Вполне разумный вопрос; и возникший из моего восхищения перед Иви и маманей, из глубины моих юношеских фантазий, из моей болезненной одержимости желанием открывать и познавать. Совершенно безумный вопрос.

— Как все. Ничего особенного.

Каково это — держать в своей руке ось чужой Вселенной, быть мягкой, милой, нежной и от природы опрятной и чистой, быть желанной до безумия, жить под этой копной волос, за этими огромными, несказанными глазами, чувствовать, как вздымаются эти хорошо охраняемые холмики-близнецы, ложбинка между ними, дорожка к тонкой талии, быть уязвимой и неуязвимой? Какая ты в ванной, в клозете, когда ступаешь по панели нешироким шагом на своих высоких каблучках? Каково это знать, что твое тело источает легкий аромат духов, от которого взрывается мое сердце и голова идет кругом?

— Нет. Скажи мне.

Скажи, чувствуешь ли ты все это, все, что ты есть, все до конца? Знаешь ли, чувствуешь ли, какая прелесть твой впалый животик? Каково это бояться мышей? Каково быть осмотрительной и ясной, опекаемой и спокойной? Какими видятся тебе мужчины? Всегда одетыми — в пиджаках и брюках? Бесполыми, как гипсовые слепки в мастерской художника?

Беатрис чуть шевельнулась — будто хотела оторваться от дерева: мы стояли прислонившись к стволу, а она еще и ко мне, а я обнимал ее за талию. Но я не пустил ее.

И главное, помимо всего прочего, даже помимо мускусных сокровищ твоего белого тела — тела, оказавшегося так близко ко мне, но мне недоступного, — помимо всего прочего — в чем твоя тайна? Нет, я не могу задать тебе этот вопрос: я и сам не умею его выразить. Но свобода воли познается, как вкус картофеля, а то, что я однажды уловил в ее лице, я не способен передать на полотне и вряд ли запомню — нет, я не могу написать с тебя портрет — портрет, хоть отдаленно похожий на живую Беатрис, а потому пожалей меня и допусти до твоей тайны. Я полностью капитулирую. Плыву по течению. Даже если ты не знаешь, что ты есть, все равно допусти меня до себя.

— Где ты обитаешь, Беатрис?

Она вдруг снова попыталась высвободиться.

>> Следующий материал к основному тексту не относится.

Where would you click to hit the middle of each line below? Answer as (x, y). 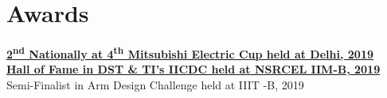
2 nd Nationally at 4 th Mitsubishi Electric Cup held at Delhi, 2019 (190, 53)
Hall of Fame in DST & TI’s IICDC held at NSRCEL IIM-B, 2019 (193, 69)
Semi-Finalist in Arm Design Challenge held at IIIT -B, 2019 (155, 84)
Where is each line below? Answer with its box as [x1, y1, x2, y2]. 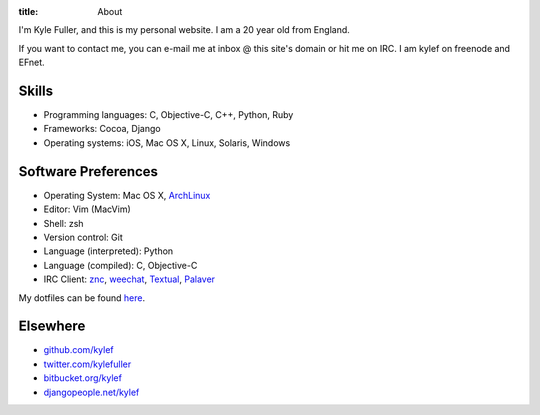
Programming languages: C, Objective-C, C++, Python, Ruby [43, 109, 294, 121]
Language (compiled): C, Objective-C [43, 259, 198, 271]
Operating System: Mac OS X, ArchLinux [43, 189, 211, 201]
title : [18, 6, 39, 17]
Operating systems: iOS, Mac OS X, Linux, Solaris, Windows [43, 136, 291, 149]
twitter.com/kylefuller [43, 358, 132, 370]
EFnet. [18, 56, 45, 69]
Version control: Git [43, 231, 124, 243]
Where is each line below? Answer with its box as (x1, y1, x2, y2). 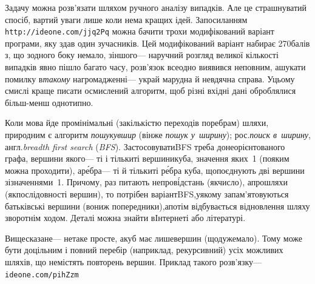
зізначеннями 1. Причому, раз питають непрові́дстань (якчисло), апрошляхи (5, 176, 288, 188)
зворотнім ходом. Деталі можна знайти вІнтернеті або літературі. (5, 211, 246, 224)
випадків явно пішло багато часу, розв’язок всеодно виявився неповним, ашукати (5, 61, 306, 73)
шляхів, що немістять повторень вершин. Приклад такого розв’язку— (5, 255, 262, 268)
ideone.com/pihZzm (5, 270, 79, 279)
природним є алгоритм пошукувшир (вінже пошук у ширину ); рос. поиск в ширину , (5, 128, 311, 140)
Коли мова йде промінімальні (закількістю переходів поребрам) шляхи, (5, 116, 269, 129)
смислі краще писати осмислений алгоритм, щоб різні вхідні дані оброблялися (5, 84, 296, 97)
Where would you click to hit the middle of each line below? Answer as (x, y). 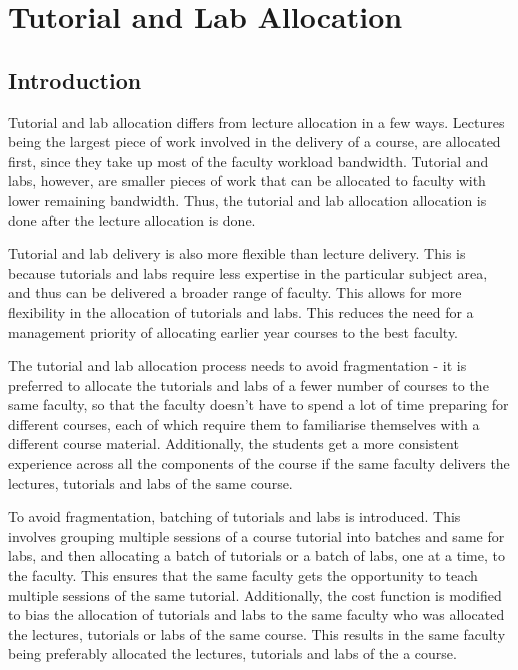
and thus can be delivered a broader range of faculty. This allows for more (235, 292)
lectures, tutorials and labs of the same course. (150, 482)
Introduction (75, 79)
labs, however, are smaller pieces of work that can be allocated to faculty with (247, 180)
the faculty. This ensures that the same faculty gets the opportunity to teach (243, 575)
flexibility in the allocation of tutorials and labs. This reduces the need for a (241, 311)
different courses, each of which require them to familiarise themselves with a (244, 423)
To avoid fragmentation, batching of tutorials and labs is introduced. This (234, 516)
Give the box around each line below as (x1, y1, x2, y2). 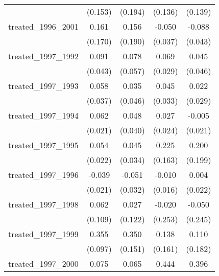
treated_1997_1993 (8, 80, 79, 91)
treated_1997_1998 (8, 198, 79, 210)
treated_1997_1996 (8, 169, 79, 180)
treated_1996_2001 (8, 20, 79, 32)
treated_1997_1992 (8, 50, 79, 62)
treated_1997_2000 (8, 258, 79, 269)
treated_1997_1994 (8, 109, 79, 121)
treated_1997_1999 (8, 228, 79, 240)
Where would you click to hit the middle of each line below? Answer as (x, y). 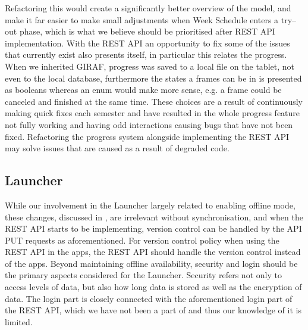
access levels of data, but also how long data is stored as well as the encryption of (153, 287)
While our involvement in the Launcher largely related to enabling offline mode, (150, 205)
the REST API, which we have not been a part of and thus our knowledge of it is (153, 310)
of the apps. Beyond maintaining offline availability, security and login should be (151, 263)
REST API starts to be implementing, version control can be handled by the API (153, 228)
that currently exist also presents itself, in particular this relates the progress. (146, 55)
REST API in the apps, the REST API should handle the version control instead (153, 252)
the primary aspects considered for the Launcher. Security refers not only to (143, 275)
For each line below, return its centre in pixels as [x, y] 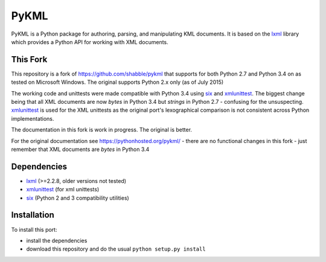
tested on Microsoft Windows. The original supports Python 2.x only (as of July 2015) [117, 82]
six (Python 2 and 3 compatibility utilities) [78, 198]
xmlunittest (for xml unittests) [63, 190]
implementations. [33, 118]
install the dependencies [57, 240]
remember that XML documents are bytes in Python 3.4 [80, 149]
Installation [33, 215]
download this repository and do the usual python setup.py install [116, 249]
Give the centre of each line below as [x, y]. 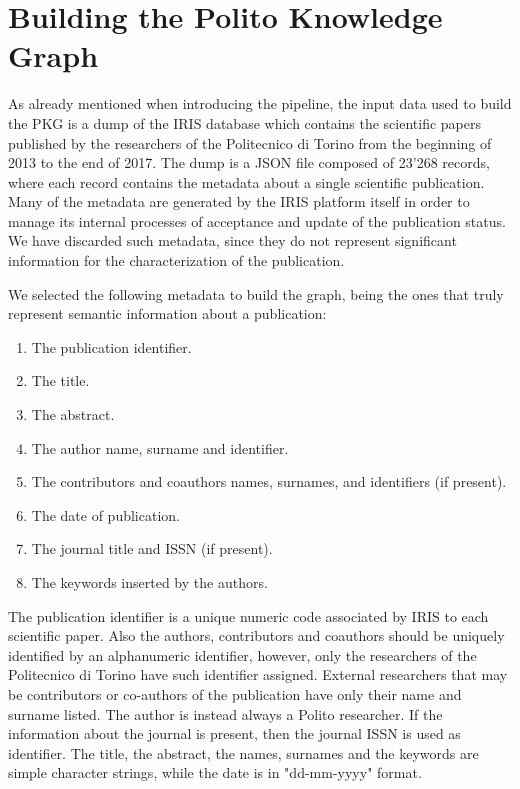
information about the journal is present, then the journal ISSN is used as [234, 733]
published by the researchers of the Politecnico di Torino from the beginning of [250, 142]
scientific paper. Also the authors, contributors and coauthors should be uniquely [256, 635]
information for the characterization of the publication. [176, 260]
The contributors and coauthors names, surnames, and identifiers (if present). [269, 481]
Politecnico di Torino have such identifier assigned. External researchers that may [258, 674]
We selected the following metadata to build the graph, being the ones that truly [256, 293]
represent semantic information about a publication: [167, 313]
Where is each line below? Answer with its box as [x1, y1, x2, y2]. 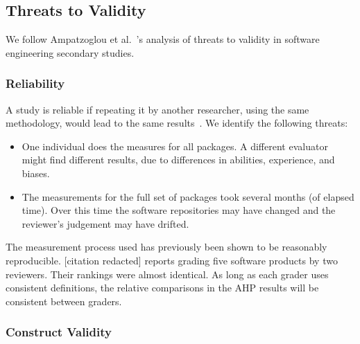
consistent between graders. [6, 293, 122, 308]
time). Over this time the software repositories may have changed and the [22, 203, 336, 217]
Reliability [6, 75, 65, 92]
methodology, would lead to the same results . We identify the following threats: [6, 116, 348, 130]
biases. [22, 165, 50, 180]
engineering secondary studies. [6, 45, 135, 60]
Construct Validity [6, 323, 112, 341]
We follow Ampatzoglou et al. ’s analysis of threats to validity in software [6, 32, 320, 46]
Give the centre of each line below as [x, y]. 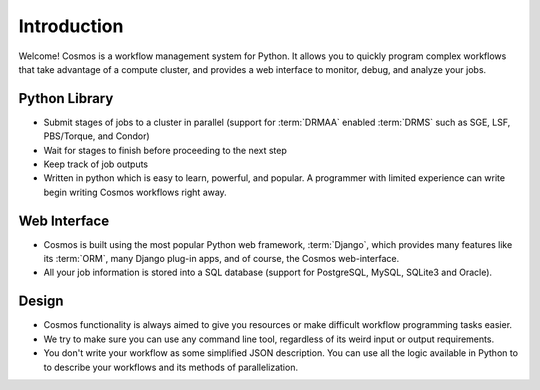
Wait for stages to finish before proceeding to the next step [165, 150]
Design [41, 301]
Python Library [66, 98]
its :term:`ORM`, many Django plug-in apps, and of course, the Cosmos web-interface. [221, 259]
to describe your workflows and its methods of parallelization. [171, 367]
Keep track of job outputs [96, 164]
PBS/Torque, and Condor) [96, 136]
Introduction [71, 26]
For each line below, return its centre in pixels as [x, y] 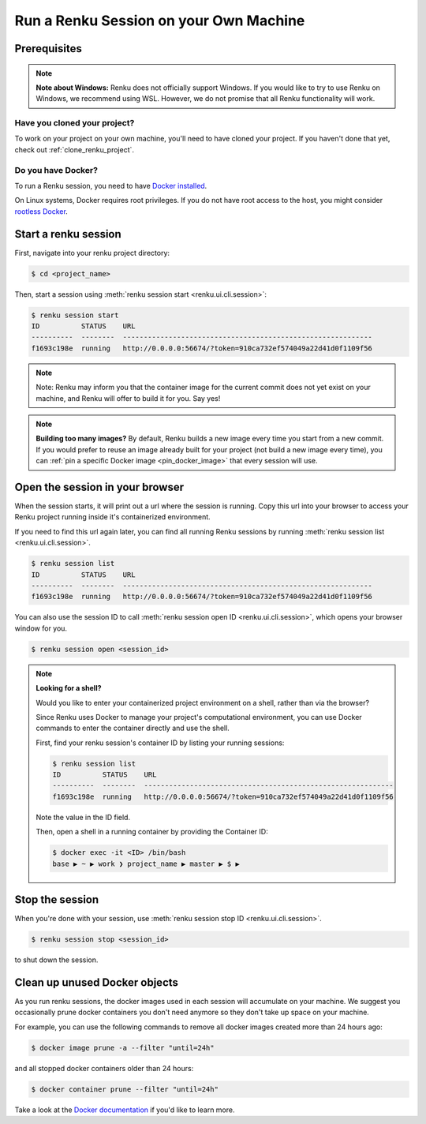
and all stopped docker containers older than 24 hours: [104, 1068]
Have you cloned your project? [75, 123]
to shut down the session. [56, 960]
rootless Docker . [41, 211]
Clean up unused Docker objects [97, 982]
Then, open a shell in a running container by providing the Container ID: [152, 832]
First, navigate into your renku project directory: [92, 253]
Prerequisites [48, 49]
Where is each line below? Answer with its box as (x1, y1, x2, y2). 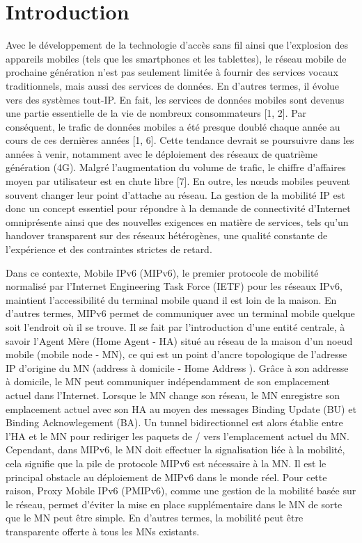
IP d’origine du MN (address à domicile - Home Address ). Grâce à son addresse (6, 360, 349, 375)
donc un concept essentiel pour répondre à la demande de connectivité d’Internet (6, 201, 351, 216)
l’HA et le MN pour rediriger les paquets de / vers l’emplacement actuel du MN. (6, 428, 349, 443)
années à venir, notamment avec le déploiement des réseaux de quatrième (6, 146, 317, 161)
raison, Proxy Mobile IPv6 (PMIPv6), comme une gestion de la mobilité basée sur (6, 483, 356, 498)
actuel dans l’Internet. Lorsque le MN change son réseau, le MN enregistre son (6, 387, 340, 402)
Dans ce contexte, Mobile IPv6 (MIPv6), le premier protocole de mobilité (6, 265, 319, 279)
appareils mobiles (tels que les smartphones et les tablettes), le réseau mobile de (6, 51, 347, 65)
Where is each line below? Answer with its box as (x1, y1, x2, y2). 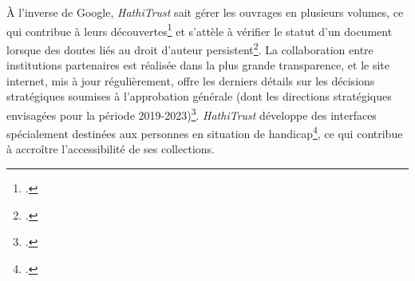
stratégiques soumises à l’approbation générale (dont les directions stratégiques (6, 88, 392, 105)
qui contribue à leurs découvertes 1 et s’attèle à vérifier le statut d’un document (6, 20, 393, 39)
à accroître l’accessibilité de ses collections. (6, 140, 215, 157)
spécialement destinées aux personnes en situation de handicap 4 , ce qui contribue (6, 123, 403, 141)
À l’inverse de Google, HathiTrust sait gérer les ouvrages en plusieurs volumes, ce (6, 4, 404, 20)
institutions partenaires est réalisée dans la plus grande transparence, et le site (6, 57, 390, 73)
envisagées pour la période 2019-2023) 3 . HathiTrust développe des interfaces (6, 104, 377, 123)
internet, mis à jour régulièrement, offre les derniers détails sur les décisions (6, 72, 375, 89)
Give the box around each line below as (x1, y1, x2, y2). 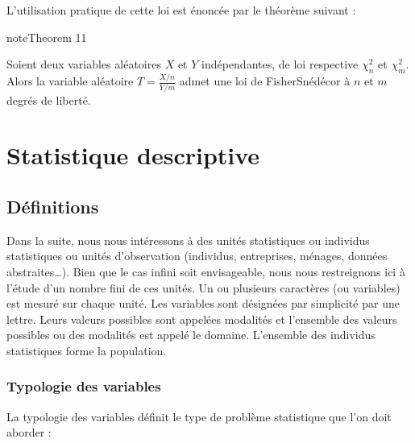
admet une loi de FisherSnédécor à (179, 72, 351, 89)
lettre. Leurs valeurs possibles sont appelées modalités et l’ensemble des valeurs (6, 310, 397, 327)
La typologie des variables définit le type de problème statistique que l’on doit (6, 408, 392, 424)
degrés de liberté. (6, 91, 91, 108)
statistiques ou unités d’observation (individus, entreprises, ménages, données (6, 247, 388, 264)
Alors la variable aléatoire (6, 72, 134, 89)
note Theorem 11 (6, 28, 87, 45)
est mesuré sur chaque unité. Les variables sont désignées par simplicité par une (6, 295, 400, 312)
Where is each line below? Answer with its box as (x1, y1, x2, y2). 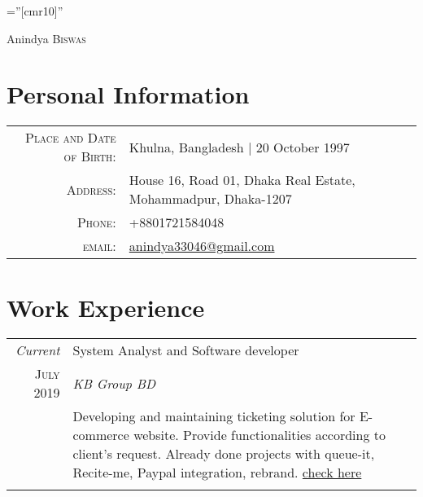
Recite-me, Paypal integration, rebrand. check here (72, 463, 362, 482)
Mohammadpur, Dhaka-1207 (129, 189, 292, 209)
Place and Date (25, 128, 116, 147)
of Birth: (63, 147, 116, 166)
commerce (72, 425, 129, 445)
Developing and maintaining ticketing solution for (72, 407, 355, 426)
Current (15, 341, 60, 360)
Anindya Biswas (7, 29, 86, 46)
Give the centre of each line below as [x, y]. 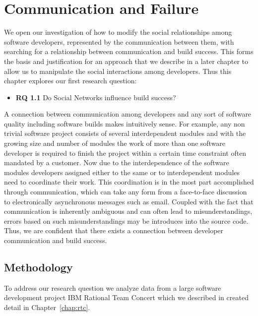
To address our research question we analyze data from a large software [113, 287]
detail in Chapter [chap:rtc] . [47, 307]
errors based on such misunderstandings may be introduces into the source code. [126, 221]
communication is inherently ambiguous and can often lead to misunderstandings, [128, 211]
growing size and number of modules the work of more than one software [115, 143]
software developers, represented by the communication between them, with [119, 41]
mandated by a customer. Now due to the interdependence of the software [117, 162]
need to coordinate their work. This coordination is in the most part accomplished [129, 182]
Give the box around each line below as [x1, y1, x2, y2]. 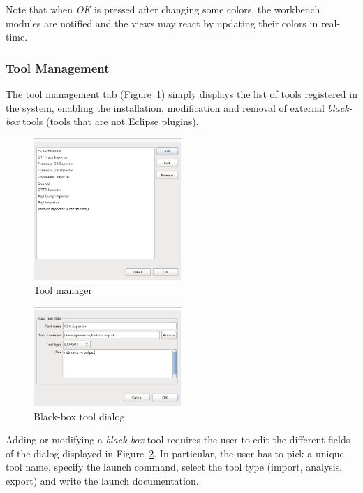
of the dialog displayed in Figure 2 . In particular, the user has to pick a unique [6, 445, 344, 460]
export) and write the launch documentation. [6, 473, 199, 487]
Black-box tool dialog [34, 408, 125, 423]
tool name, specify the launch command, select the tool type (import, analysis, [6, 459, 343, 474]
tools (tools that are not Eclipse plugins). [22, 114, 199, 129]
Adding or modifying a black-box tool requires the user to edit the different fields [6, 432, 350, 447]
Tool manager [34, 283, 93, 297]
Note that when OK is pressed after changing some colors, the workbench [6, 2, 320, 16]
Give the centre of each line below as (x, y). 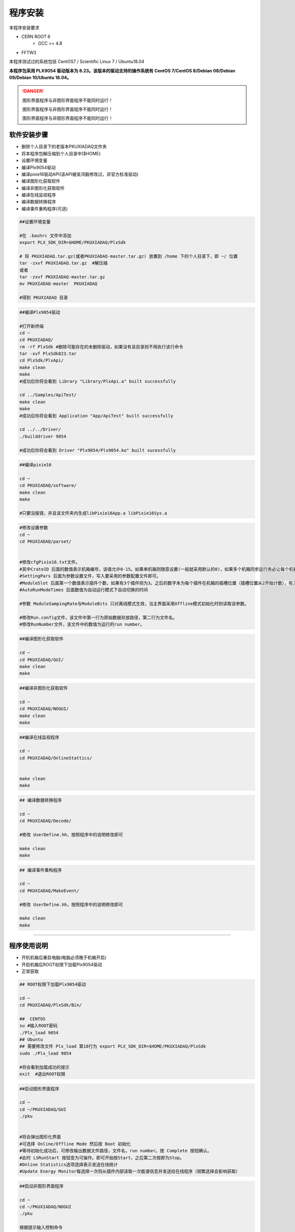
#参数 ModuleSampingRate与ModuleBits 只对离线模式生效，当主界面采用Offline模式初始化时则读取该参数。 (134, 603)
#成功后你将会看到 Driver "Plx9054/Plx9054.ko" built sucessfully (98, 450)
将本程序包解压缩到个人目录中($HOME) (61, 153)
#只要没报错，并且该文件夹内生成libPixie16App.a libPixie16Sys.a (93, 513)
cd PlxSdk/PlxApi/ (42, 360)
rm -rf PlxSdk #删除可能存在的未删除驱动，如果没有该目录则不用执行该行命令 (102, 347)
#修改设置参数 (34, 528)
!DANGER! (33, 91)
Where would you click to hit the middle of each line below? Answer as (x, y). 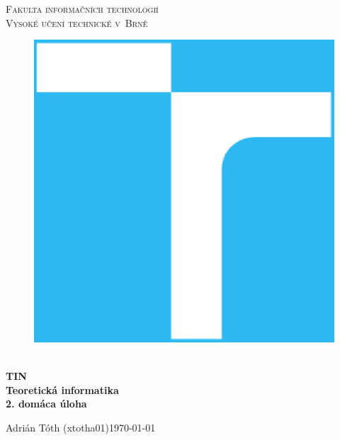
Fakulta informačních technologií (82, 8)
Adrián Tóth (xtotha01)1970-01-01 (81, 428)
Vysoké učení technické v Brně (77, 22)
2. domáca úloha (46, 404)
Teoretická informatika (62, 389)
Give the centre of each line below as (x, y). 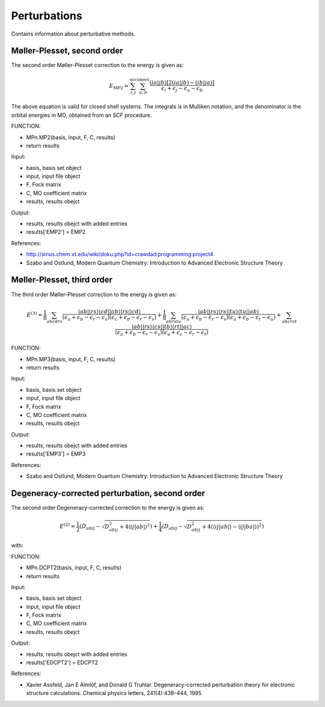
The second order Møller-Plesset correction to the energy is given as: (97, 65)
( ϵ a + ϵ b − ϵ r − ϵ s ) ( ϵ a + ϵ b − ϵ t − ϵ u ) (228, 318)
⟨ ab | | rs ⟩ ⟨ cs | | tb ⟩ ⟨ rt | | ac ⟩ (162, 326)
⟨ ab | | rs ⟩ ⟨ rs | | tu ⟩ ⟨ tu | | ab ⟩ (228, 312)
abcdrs (55, 322)
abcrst (289, 322)
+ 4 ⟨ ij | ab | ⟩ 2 (135, 526)
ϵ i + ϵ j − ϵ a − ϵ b (182, 89)
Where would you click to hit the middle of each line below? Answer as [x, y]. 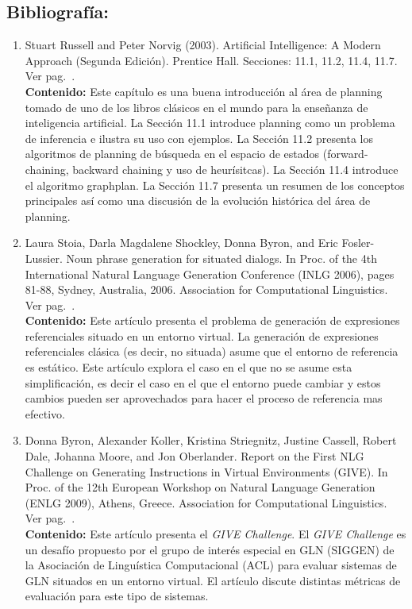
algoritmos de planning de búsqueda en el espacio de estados [172, 154]
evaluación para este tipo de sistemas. [117, 596]
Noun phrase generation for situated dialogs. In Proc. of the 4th [221, 258]
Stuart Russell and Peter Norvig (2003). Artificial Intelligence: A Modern [203, 45]
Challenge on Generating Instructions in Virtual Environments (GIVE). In [206, 471]
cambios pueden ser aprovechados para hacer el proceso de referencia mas [204, 398]
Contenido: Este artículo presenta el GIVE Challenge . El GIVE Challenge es [216, 534]
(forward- [345, 154]
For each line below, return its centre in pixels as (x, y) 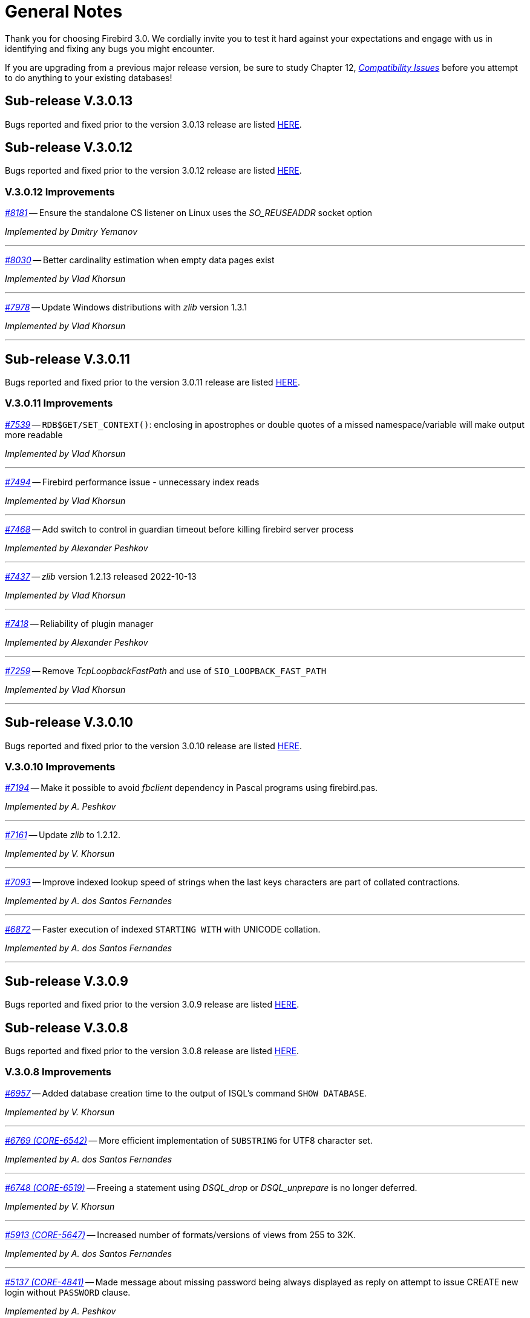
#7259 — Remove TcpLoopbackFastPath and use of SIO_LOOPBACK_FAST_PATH (166, 670)
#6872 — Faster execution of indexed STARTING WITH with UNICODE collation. (163, 929)
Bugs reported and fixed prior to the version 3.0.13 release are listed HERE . (153, 124)
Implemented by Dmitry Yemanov (71, 232)
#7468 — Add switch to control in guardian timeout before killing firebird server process (179, 529)
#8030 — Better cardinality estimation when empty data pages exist (140, 260)
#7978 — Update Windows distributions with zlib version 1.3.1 (126, 307)
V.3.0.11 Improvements (59, 403)
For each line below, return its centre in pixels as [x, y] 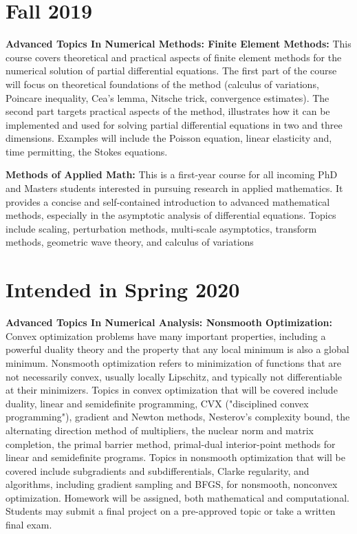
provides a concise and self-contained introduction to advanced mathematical [168, 201]
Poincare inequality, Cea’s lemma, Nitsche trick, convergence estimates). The [167, 97]
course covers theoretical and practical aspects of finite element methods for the [174, 57]
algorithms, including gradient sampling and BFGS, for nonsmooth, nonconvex [172, 484]
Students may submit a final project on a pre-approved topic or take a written [171, 511]
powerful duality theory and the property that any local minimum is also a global [177, 349]
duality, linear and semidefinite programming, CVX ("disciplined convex [157, 403]
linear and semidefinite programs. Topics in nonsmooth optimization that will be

— Не шевелись. Нет, глупенькая, я не об адресе спрашиваю. Левой стороной головы я касаюсь твоей правой. Ты там есть? Нам нельзя и на дюйм быть врозь. Я обитаю в затылке — ближе к затылку, чем к лобной части. А ты? Ты тоже? Вот я кладу пальцы тебе на шею и веду их вверх. Я найду тебя там? Тепло? Горячо?

Она отстранилась:

— Ты… Не надо, Сэмми!

Как далеко простирается твое я? Или, может, оно лишь черное пятнышко в самой середке и не способно познать себя. Или ты живешь по другой шкале, не мыслимой мною, по которой достигают спокойствия и уверенности.

Но побеждает мускус.

— Сэмми!

— Я сказал: я люблю тебя. О Боже! Разве ты не знаешь, что это значит? Я хочу тебя, хочу тебя всю, не только холодные поцелуи и прогулки. Я хочу быть с тобой, в тебе, на тебе и вокруг тебя, хочу слияния и познания, хочу понимать и быть понимаемым. О Боже! Я люблю тебя, Беатрис. Беатрис, я хочу быть тобой!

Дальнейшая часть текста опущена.